OK, have to stop following now.  Cane you should probably coagulate everything and put it in one post so that I am not getting 15 emails in 3 hours from your replies.  Besides that you lost me about 15 or so pages ago and I just can't keep up.  Have to work...

Hey Michael,

You said; "Without identity, an idea cannot be integrated into a knowledge base without contradiction. One can certainly try. But if one is intellectually honest, they will recognize and acknowledge that the idea of god, which can have no concrete identity, cannot exist. Sure I am giving the concept of god an identity of omniscience and magic, but those are not compatible with reality, they are not concrete or real identities."


And I have to agree. But I must point out how I interpret your statements. Identity is concrete when there is evidence of its reality. A definition is concrete only when there is evidence of its reality.


If a thing exists, it has a concrete valid identity. To prove a thing exists, we must have evidence of its identity. But if something, by definition, has only contradictory characteristics for its identity, we do not need evidence of any kind (other than that necessary to build a knowledge base from the axioms of existence, consciousness and identity) to know that it doesn't exist.


A definition is a description of the characteristics of the thing being defined. If the definition is contrary to what it means to exist in our world, it is merely a wrong description. As far as it being not able to exist, is a logical but unimportant distinction. Saying that an idea, definition, identity, description is impossible is just saying it is incorrect. You may believe something is impossible, but you must also admit it is wrong. To believe something is impossible is not the same thing as proving it is impossible. 


You invoke evidence to prove that an identity of say an apple is real and that the apple exists, but you say that evidence is not necessary to prove that an identity is impossible. I say that scientifically (which requires evidence) there is no way to prove that something is non-existent. No matter how much you search for that identity, nothing says that it couldn't be that if you continued the search a little longer, or in a different way, you would have found the evidence.

Because I required evidence of an idea, I have to concede that I cannot prove a negative. You can prove a negative because you do not require evidence to prove that something is impossible. To me that means the idea that is being considered is wrong, not that an identity is impossible. To have an identity that is real and exists, evidence of it is required. Otherwise it is just an idea. So can an idea be impossible? You can believe it, but you can never really prove it.

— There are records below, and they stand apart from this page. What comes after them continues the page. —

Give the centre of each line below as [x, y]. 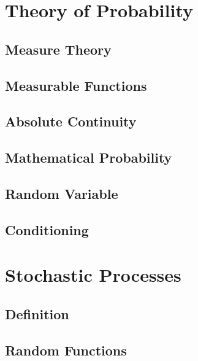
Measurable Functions [76, 85]
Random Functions [66, 350]
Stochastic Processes [93, 275]
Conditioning [47, 229]
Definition [37, 313]
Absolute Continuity [71, 121]
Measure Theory [58, 49]
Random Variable [62, 193]
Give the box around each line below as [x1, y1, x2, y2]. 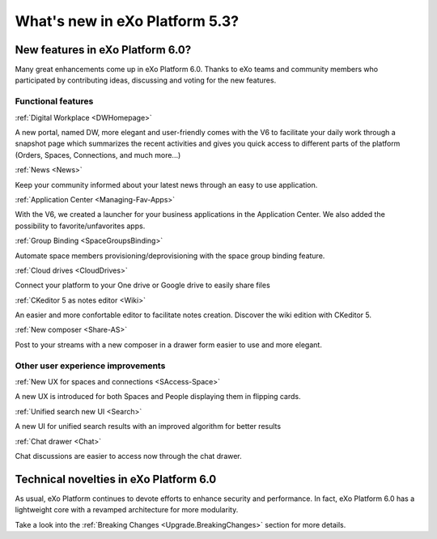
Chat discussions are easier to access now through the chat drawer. [15, 451, 242, 460]
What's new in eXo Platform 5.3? [15, 12, 240, 30]
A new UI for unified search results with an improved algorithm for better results [15, 422, 282, 431]
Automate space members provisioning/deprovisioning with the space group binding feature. [15, 251, 325, 261]
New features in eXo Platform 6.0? [15, 43, 192, 57]
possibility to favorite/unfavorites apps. [15, 221, 146, 231]
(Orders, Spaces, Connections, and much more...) [15, 150, 181, 159]
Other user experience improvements [15, 360, 166, 371]
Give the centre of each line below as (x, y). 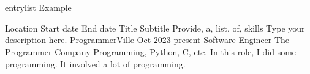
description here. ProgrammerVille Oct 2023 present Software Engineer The (147, 40)
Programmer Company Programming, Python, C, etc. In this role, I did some (151, 51)
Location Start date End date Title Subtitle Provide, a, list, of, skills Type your (155, 28)
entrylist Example (38, 8)
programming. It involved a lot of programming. (95, 63)
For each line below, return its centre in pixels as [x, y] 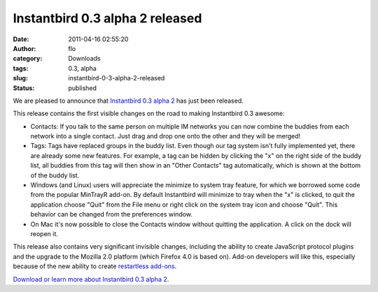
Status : [24, 88]
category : [28, 59]
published [83, 88]
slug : [20, 78]
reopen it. [44, 233]
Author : [24, 48]
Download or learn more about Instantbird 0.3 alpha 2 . [91, 279]
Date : [21, 39]
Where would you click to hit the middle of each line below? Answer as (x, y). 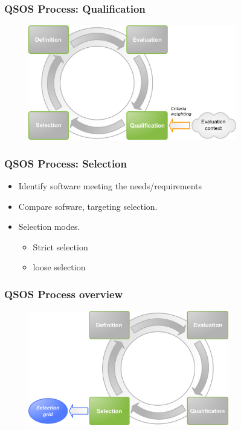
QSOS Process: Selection (66, 163)
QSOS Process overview (64, 294)
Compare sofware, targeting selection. (88, 206)
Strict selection (60, 246)
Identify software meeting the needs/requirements (110, 186)
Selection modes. (49, 226)
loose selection (59, 267)
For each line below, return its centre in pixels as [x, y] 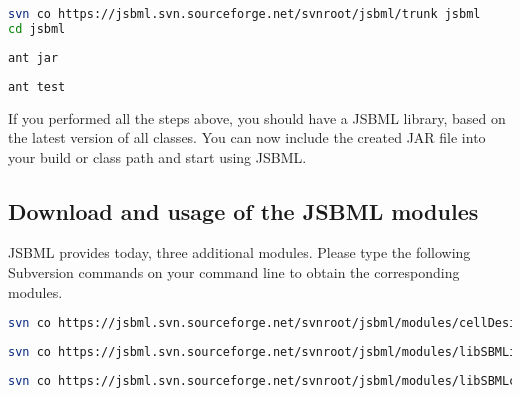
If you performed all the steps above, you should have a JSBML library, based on [257, 117]
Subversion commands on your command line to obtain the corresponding [234, 272]
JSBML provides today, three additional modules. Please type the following [239, 252]
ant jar [33, 57]
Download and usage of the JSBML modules [243, 210]
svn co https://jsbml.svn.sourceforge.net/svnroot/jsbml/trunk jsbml [244, 14]
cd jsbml [37, 28]
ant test [37, 86]
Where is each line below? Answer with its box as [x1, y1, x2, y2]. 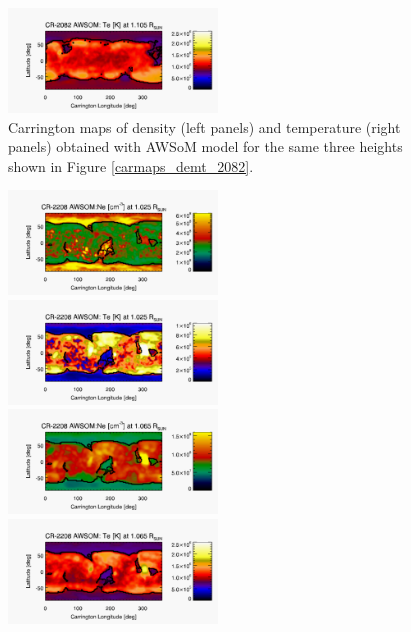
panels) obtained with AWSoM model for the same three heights [8, 136, 403, 157]
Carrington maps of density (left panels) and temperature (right [8, 116, 401, 137]
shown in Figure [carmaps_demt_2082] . [8, 155, 254, 176]
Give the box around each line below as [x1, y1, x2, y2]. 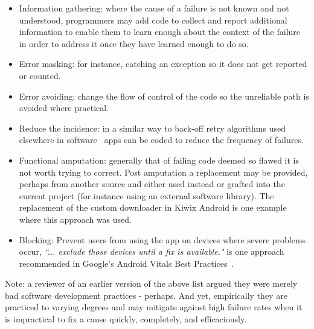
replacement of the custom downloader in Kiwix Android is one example [19, 201, 287, 214]
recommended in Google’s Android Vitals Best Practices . [19, 257, 234, 269]
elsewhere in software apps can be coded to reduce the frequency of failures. [19, 133, 304, 146]
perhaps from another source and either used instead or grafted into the [19, 177, 285, 190]
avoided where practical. [19, 101, 109, 114]
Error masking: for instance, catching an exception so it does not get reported [19, 57, 307, 70]
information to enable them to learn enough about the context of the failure [19, 25, 301, 38]
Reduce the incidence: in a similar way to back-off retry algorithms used [19, 121, 286, 134]
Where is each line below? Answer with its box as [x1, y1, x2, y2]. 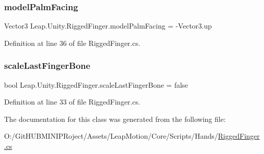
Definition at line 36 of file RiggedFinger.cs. [4, 37, 141, 48]
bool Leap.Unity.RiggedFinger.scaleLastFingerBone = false [4, 79, 188, 90]
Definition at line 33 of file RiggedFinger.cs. [4, 96, 141, 107]
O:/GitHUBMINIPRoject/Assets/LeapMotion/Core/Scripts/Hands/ [4, 131, 218, 141]
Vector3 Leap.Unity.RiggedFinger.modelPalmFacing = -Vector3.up [4, 20, 212, 31]
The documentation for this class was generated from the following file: [4, 113, 226, 124]
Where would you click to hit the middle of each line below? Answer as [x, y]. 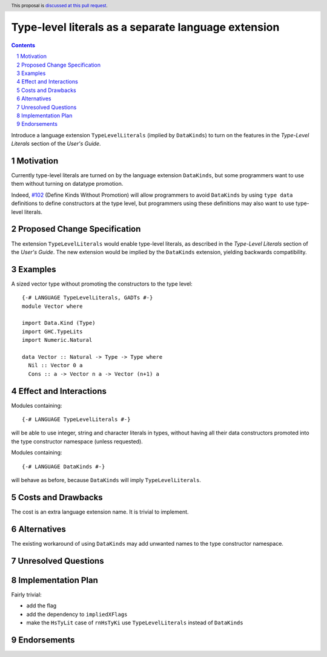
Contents [23, 45]
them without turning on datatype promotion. [67, 184]
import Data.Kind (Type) [59, 323]
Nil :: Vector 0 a [55, 365]
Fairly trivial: [26, 594]
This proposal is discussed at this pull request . [60, 5]
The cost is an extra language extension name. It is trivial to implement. [100, 512]
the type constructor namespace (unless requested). [77, 441]
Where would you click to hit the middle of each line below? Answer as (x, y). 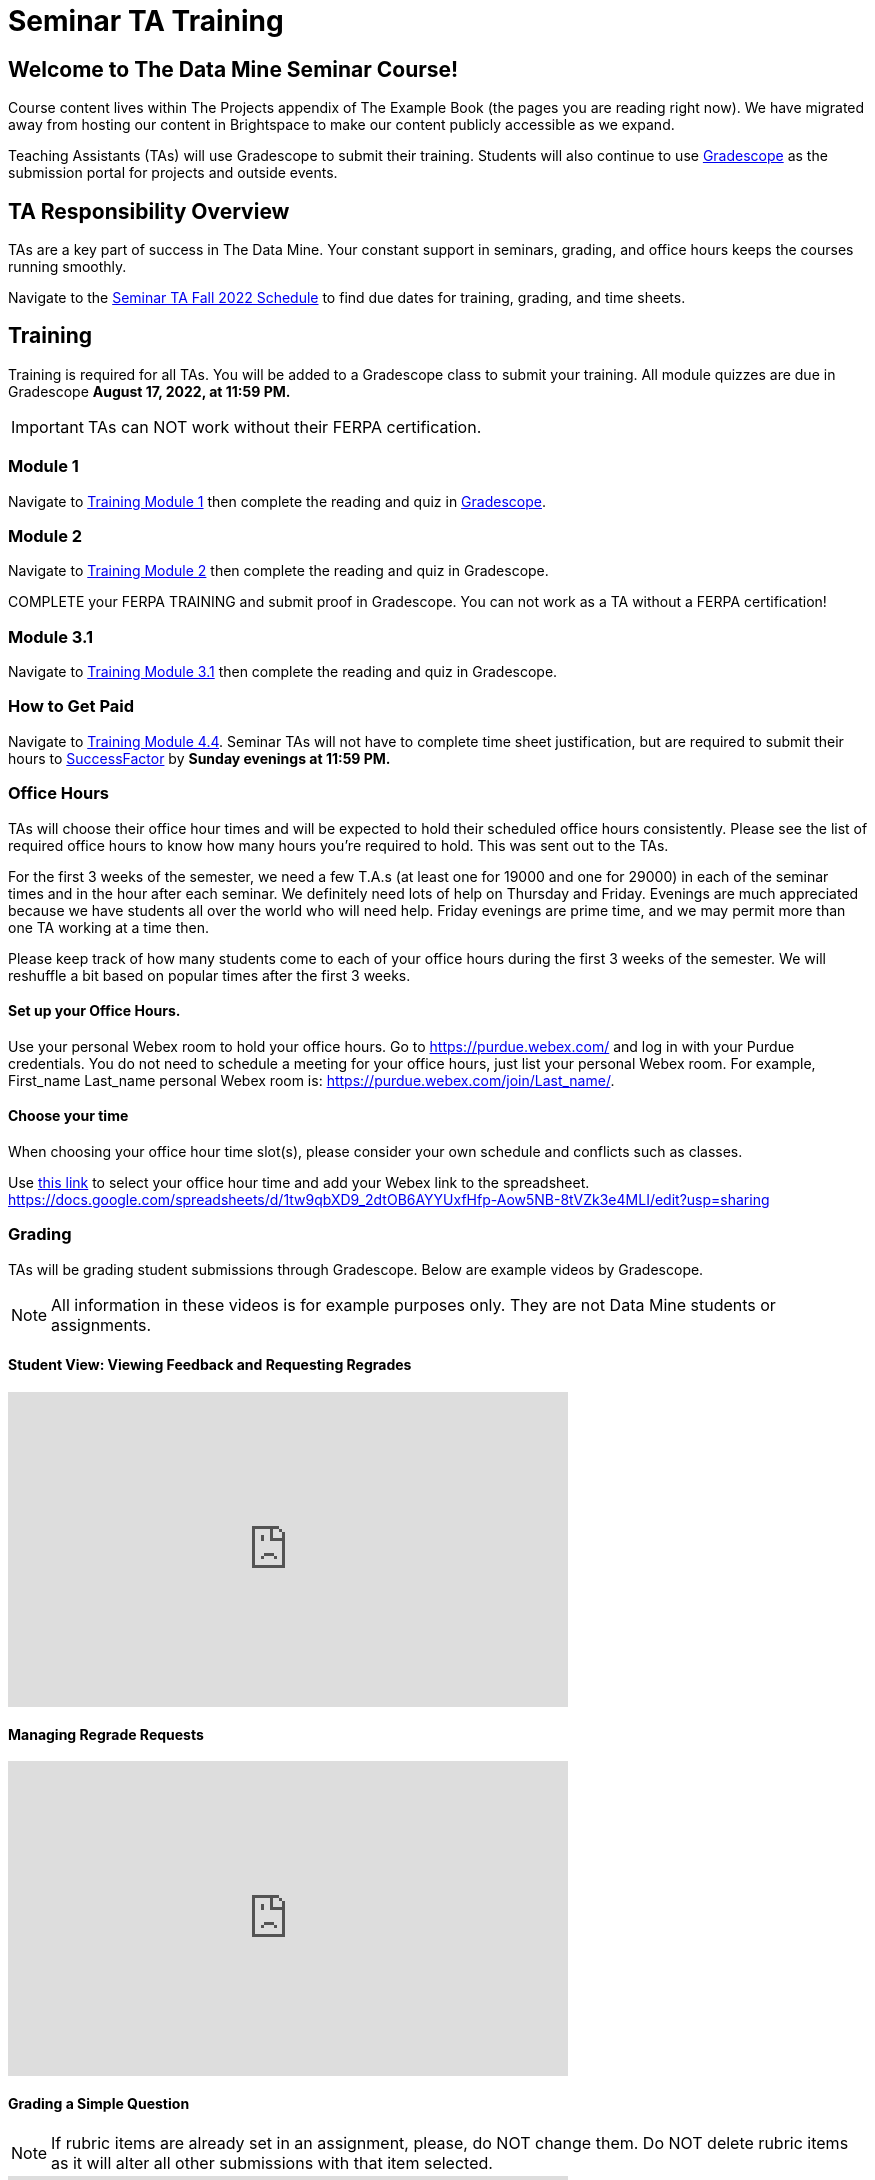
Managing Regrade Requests (106, 1734)
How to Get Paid (71, 706)
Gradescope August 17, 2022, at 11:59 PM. (149, 391)
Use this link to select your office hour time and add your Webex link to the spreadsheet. (299, 1183)
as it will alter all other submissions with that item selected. (272, 2163)
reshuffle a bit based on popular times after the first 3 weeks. (209, 975)
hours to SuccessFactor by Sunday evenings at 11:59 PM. (199, 758)
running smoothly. (67, 267)
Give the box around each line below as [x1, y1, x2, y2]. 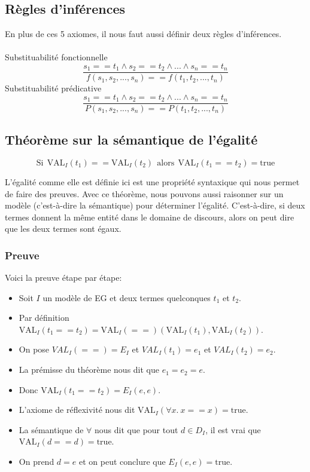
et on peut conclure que [78, 455, 166, 468]
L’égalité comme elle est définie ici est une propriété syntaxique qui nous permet [5, 175, 300, 188]
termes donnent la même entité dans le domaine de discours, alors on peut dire [5, 210, 294, 223]
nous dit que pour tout [95, 423, 178, 436]
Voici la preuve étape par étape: [5, 271, 122, 284]
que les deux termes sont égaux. [5, 222, 121, 235]
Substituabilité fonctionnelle [5, 51, 108, 63]
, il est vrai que [205, 423, 261, 436]
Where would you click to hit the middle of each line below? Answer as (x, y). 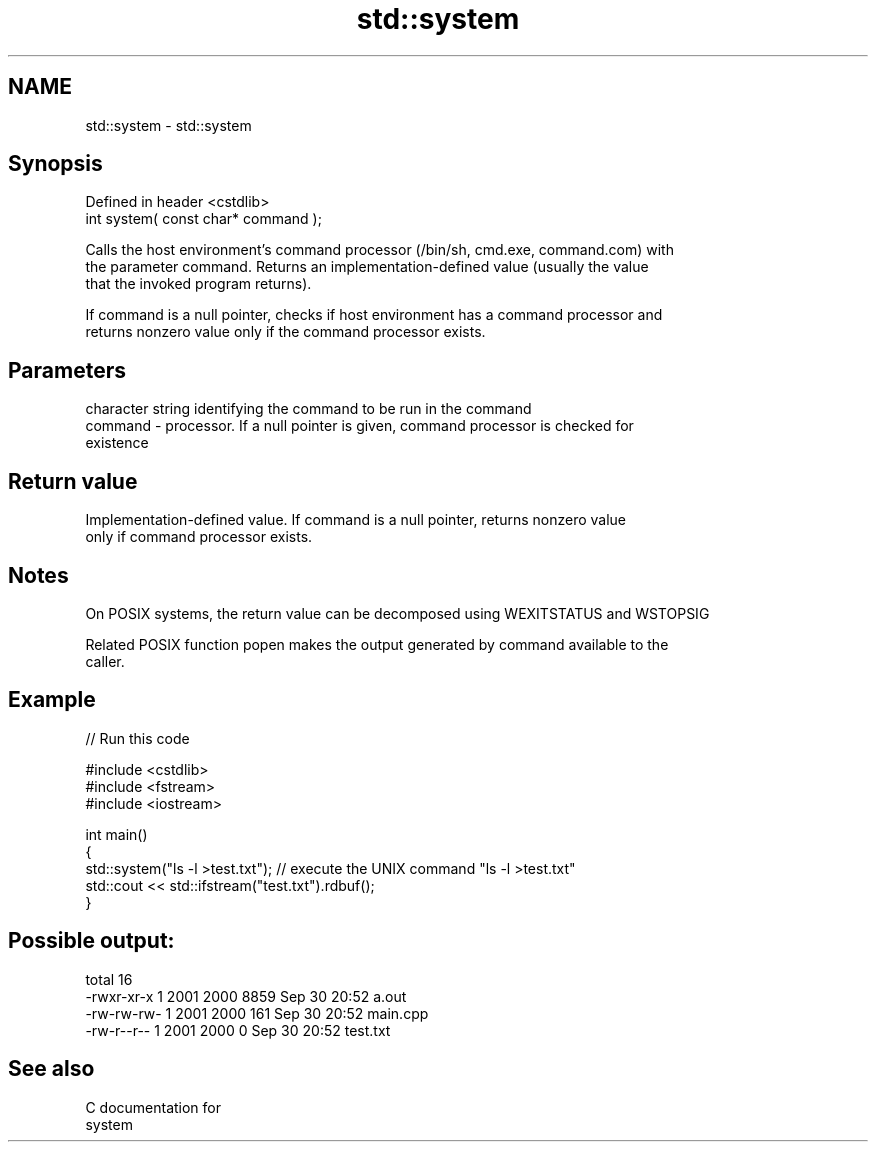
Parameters (67, 370)
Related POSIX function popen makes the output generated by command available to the (377, 644)
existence (117, 443)
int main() (116, 834)
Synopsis (55, 164)
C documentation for (153, 1107)
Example (52, 700)
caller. (105, 661)
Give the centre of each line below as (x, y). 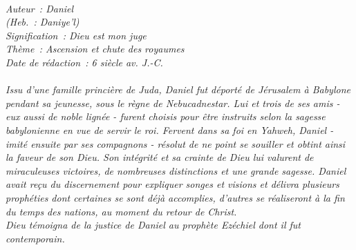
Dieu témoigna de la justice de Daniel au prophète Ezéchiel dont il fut (153, 225)
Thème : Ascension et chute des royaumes (95, 49)
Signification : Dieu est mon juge (76, 35)
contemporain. (35, 238)
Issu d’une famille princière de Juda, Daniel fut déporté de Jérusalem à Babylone (178, 89)
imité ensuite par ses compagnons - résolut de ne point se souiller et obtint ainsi (176, 143)
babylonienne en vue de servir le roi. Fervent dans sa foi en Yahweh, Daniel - (170, 129)
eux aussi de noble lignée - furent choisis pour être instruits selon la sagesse (166, 116)
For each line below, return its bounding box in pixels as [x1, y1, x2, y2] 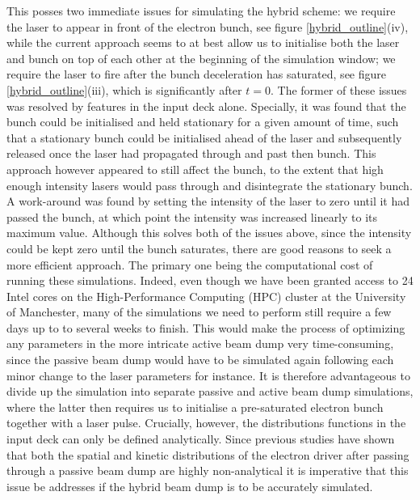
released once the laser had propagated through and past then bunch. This [6, 145, 376, 162]
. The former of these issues [270, 81, 407, 98]
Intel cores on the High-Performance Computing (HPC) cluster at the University [6, 287, 406, 304]
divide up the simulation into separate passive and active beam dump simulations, [6, 383, 414, 400]
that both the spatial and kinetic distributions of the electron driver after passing [6, 446, 409, 463]
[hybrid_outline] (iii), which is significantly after [6, 81, 242, 98]
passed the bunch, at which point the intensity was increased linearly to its [6, 208, 378, 225]
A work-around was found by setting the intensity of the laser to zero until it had [6, 193, 410, 210]
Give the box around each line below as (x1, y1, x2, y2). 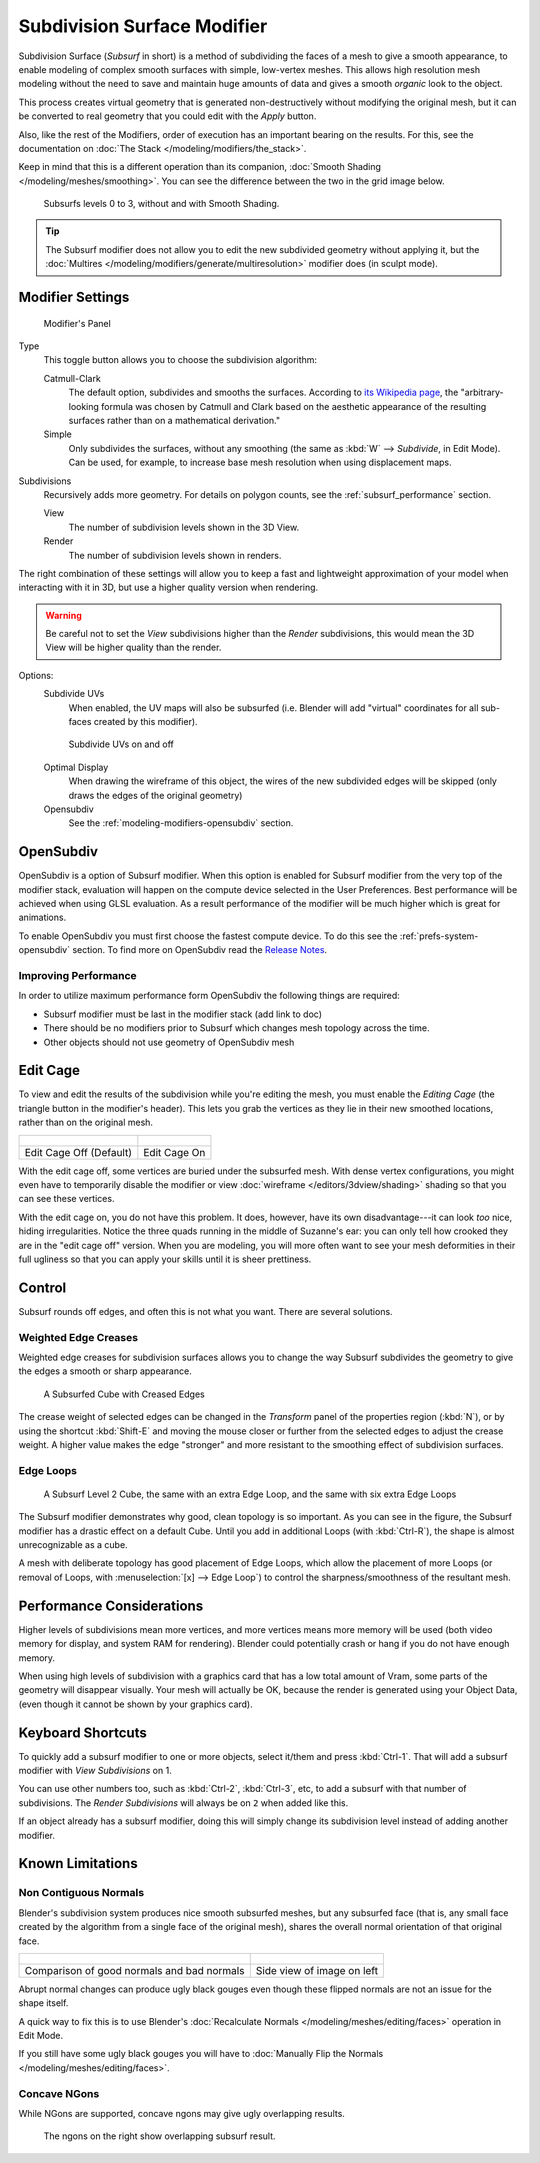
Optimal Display (43, 761, 109, 773)
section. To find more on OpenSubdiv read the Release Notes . (71, 944, 328, 956)
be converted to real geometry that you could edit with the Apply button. (18, 110, 317, 122)
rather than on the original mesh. (18, 1116, 154, 1129)
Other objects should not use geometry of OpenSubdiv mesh (43, 1036, 295, 1048)
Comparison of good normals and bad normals (24, 1963, 245, 1977)
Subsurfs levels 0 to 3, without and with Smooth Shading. (43, 198, 280, 210)
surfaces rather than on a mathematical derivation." (68, 414, 280, 426)
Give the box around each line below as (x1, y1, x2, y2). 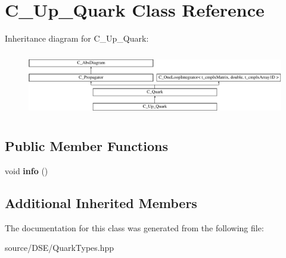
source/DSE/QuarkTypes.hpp (5, 241, 114, 254)
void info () (5, 165, 48, 177)
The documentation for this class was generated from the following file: (5, 221, 264, 234)
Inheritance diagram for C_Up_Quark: (5, 32, 149, 45)
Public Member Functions (5, 137, 168, 155)
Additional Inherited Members (5, 194, 197, 212)
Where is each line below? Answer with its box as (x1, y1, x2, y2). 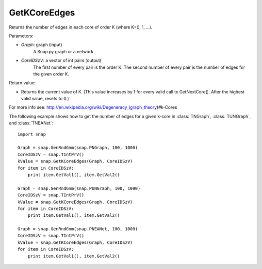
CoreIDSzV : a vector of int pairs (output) (21, 58, 102, 63)
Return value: (9, 80, 36, 86)
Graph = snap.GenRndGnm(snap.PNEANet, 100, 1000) (17, 226, 138, 232)
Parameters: (9, 33, 33, 39)
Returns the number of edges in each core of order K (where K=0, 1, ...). (9, 24, 153, 30)
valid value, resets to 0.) (21, 96, 69, 102)
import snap (17, 131, 46, 137)
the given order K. (33, 71, 69, 77)
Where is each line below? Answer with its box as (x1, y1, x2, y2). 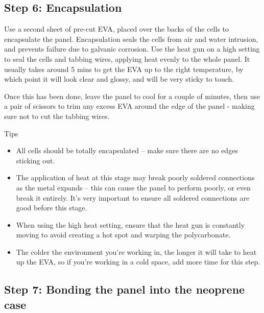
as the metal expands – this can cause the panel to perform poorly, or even (16, 182, 251, 192)
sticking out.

Also, are ideas, not proven by evidence, knowledge? I put to you that people thought time was the same throughout reality. That a clock here on Earth would run at the same rate as one placed on the moon. That was logically accepted as true until evidence showed that Einstein's ideas that time rates are variable were in fact real descriptions of the universe. With this story, I want to show that something logically true does not mean it is real. To find something as being real, you need evidence. The idea of time being the same throughout reality is impossible (I call it wrong) because we found the right answer (or maybe just a better description of reality for the time being).

What have we found that would negate the idea of god? We have found a great deal of evidence that does not require a god. That does not negate the idea of god. If we discovered that the universe was created due to a process not yet known, that might negate the idea of God, but so far such a discovery has not been made.

My beliefs are as follows: Knowledge requires evidence, but belief does not require evidence. You have proved to me that you agree with my beliefs, but you say that what I call belief, you call knowledge.